I can probably forget now that my saddles should be 77cm from BB center. They should be “arm’s length.” It has that primal, biblical, cubit-and-span-and-the-king’s-foot thing going on. Does it work for you?

12 thoughts on “Saddle height physionumerology”

  • Matt Liggett

    Pretty close. I keep the saddle on my Cross-Check about a quarter inch lower.

    Thanks!

    Reply
  • Spence

    Wow! That is so cool! Deb and I have been sharing the stoked xtracycle recently — great tip!

    Reply
  • Bill Manewal

    Works for me, within the +/- 0.5″ tolerances of my flesh smooshing around on different points of a Brooks B67.

    Now, along with my arm span being my height, my hand span being 10″, the first joint of my little finger being 1″, and the width of my little fingernail being 1 cm., I have another useful purpose for my analog body.

    Reply
  • Dave

    “from the top of the saddle to the center of the bottom bracket”.

    What is “the center of the bottom bracket”? I’d love to employ this method, but I’m unsure exactly what I’m measuring between!

    Reply
  • Todd

    Dave, it’s the middle of the circle described by your pedals, on the crank. There’s generally a bolt there, fixing the cranks to the bottom bracket spindle.

    Reply
  • Magnus

    Awesome! I have a folding bike and have been wondering how to set the seat height every time I unfold.. I find the arms length method to be very close, though a little shorter than I prefer.

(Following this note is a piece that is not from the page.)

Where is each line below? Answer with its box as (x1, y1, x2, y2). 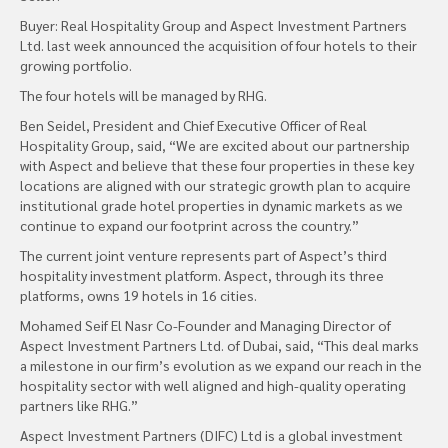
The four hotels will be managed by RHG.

    If I place my fist on the seat, the height is correct when my thumb hits the very top of my hip-bone. (Obviously this method will depend on the height of the bottom bracket from the ground, among other things..)

    Reply
  • Bill Manewal

    Magnus – I have a Hon folder whose seatpost has a hole drilled at the proper height. After unfolding, I insert a pin with a spring-loaded ball on the end into the hole and this keeps the post from sliding down into the seat tube. The pin is tethered to the frame with a zip tie. Works well.

    Reply
  • Karl

    it’s pretty close for me. I can make it work better or worse by sliding my armpit along the saddle a ways (seat tubes are at an angle with the top of the saddle), but if I were to need to set the seat height in the future, this would get me pretty close. I bet the saddle would end up being a shade high, if anything.

    Reply
  • Andrew Janjigian
    Andrew Janjigian July 28, 2006 at 9:20 am

    Yep. Comes to within 1/2″ for me. Spooky. I guess what that means is that most peoples legs are just slightly longer than their arm inseams.

    AJ

    Reply
  • Bartosz

    I know this little trick since the early days of my biking. My father told me about it, and I thought it’s simply common knowledge :)

    Reply
  • fred

    Bartosz,
    I think you come from a country where bicycling might be treated as something more useful than a toy. Unfortunately, in the
    United States, too many families consider bicycling as second-rate and do not educate their youngsters in proper operation
    and service, among other things. I am envious of your upbringing in that respect, as I have had to learn all that I know
    in other ways. Some of those ways include making mistakes and learning from them :-)

    Reply
  • Shane

    Used this method all the time when riding for Pedal Express and have shared with a lot of folks. I think some of them even us it. Works pretty good.